The point cloud obtained at the end of this classification step is separated into its recurring architectural components: considering that the semantic structuring of heritage data could be beneficial in view of the construction of BIM-based representations, this classified point cloud is taken as initial data for the Scan-to-BIM reconstruction process. The hierarchical organization of the classes over the annotated point cloud reflects the logic of H-BIM environments, where each element (molding, vault, floor, wall, etc.) is defined by specific names, attributes and properties.

3.2.2. Scan-to-BIM Reconstruction

Starting from the distinct classes of elements recognized on the point cloud through the segmentation process, so-called template geometries are reconstructed. These geometries are generated from the observation of architectural components that fall within a single point cloud class with reference to the architectural treatises. With VPL, a series of algorithms and rules are established for constructing the reference geometries of each type of component (family); subsequently, the reconstructed geometries are propagated to all elements belonging to the same typological class.

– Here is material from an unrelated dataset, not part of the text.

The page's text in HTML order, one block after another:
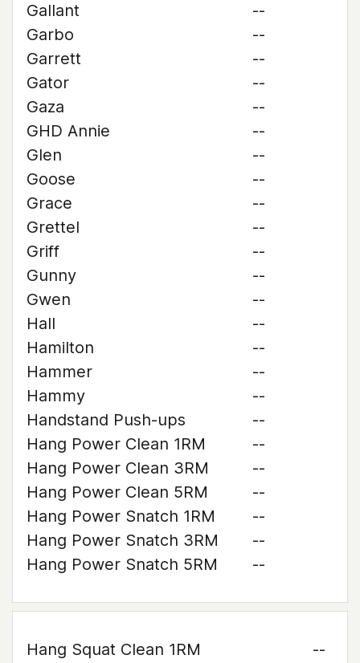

A conceptual model is thereby reconstructed by treating and processing each class of architectural components separately; if carried out on the entire set of classes making up the architectural object, the replication of the template geometries yields a complete H-BIM information system. This way of classifying data appears consistent with the logic of the H-BIM process, whereby the model results from a combination of smart objects, properly differentiated in terms of type and morphology (e.g., roof, wall, floor, column, etc.) and grouped into families of architectural elements. In the overall model, each component is effectively discerned according to whether it belongs to one class or another.

The model obtained at the end of the process, containing the 3D reconstruction of all typological element classes, can be used to construct H-BIM type representations, i.e., to build 3D archives of architectural heritage, which can be further enriched with information related to preservation and documentation.

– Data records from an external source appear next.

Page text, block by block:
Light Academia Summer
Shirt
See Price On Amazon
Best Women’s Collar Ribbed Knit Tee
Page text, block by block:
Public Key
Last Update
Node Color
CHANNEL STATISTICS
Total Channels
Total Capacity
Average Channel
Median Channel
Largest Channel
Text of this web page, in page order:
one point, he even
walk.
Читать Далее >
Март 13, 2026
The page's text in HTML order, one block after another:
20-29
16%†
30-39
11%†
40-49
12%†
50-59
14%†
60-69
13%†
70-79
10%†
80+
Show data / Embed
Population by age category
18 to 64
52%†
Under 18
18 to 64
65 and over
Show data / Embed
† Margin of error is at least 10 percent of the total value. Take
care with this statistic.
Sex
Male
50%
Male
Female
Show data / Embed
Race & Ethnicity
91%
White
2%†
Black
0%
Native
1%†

In detail, for the reconstruction of template forms, reference geometries and proportions are derived, where available, from historical architectural treatises. Conceptual forms are hence generated for each class through the recognition and parametric reconstruction of related elementary parts, profiles and surfaces. The procedure is performed through VPL and is broken down class by class according to the following steps:

(i)

Import of the annotated point cloud into 3D modeling environment, and extraction of the single class concerned by the reconstruction process;

(ii)

Reconstruction of a template geometry for each class of architectural elements identified, while referring to architectural treatises and based on the definition of base construction plans, constraints, generating primitives, base profiles and ensuing functions of extrusion, loft, sweep, etc.;

(iii)

Propagation of the template geometry to all elements belonging to a typological class, i.e., definition of element replica operations, so to enable the duplication of the defined geometry to multiple elements sharing same characteristics.

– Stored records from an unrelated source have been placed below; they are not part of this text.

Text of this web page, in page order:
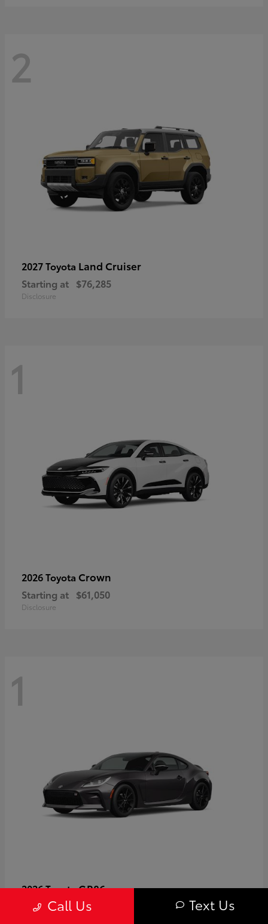
2
2027 Toyota Land Cruiser
Starting at $76,285
Disclosure
1
2026 Toyota Crown
Starting at $61,050
Disclosure
1
2026 ToyotaGR86
Starting at $40,679
Call Us Text Us

The mathematical and conceptual representation of each class, managed through generative modeling procedures, is entrusted to the creation of Non-Uniform Rational B-Splines (NURBS).

Real-time generation, control, and editing of architectural forms is accomplished through the Grasshopper graphical algorithm editor, integrated in Rhino McNeel. Grasshopper, in particular, allows visual control of the 3D geometries reconstruction procedures by direct manipulation of nodes (algorithms) and wires. Finally, the Volvox (food4rhino.com/en/app/volvox, accessed on 18 December 2022) and Rhino.Inside.Revit (rhino3d.com/inside/revit/1.0/, accessed on 18 December 2022) plug-ins are used to connect the reconstructed 3D model with point cloud processing software and BIM platforms, respectively.

4. Results

4.1. Annotated 3D Data

At an initial stage, geometric features are extracted from input raw point clouds, with varying local neighborhood radii for each 3D point. Features, as covariance characteristics and changes of curvature, are computed and iteratively selected for each case study via a predictor importance estimate process [76] (Figure 7) in order to allow better distinction between one class and another. The choice of the local neighborhood in which features vary draws on considerations of the recurring dimensions of many elements composing the dataset, that are provided with a first estimate (e.g., the diameter of the columns, or thickness of certain architectural moldings, as well as other repetitive dimensions of the elements) so to extract geometric features considering selected ranges of the local neighborhood (e.g., ϱ = 0.2 m; ϱ = 0.4 m; ϱ = 0.6 m). Within the chosen ranges of ϱ, the covariance features are extracted from the covariance matrix, while the Normal Change Rate is extracted as a curvature measure describing for each point the speed of the orientation change [38]. Radiometric features, derived from the decomposition of the color space into single R, G and B scalar fields, and a height feature (the Z coordinate), are then considered as additional characteristics for each dataset. For additional samples of extracted covariance features -i.e., features depending on the distribution of 3D points in space (linearity, planarity, sphericity, omnivariance, etc.), colorimetric features and height features, the readers can refer to Appendix A (Figure A1 and Figure A2).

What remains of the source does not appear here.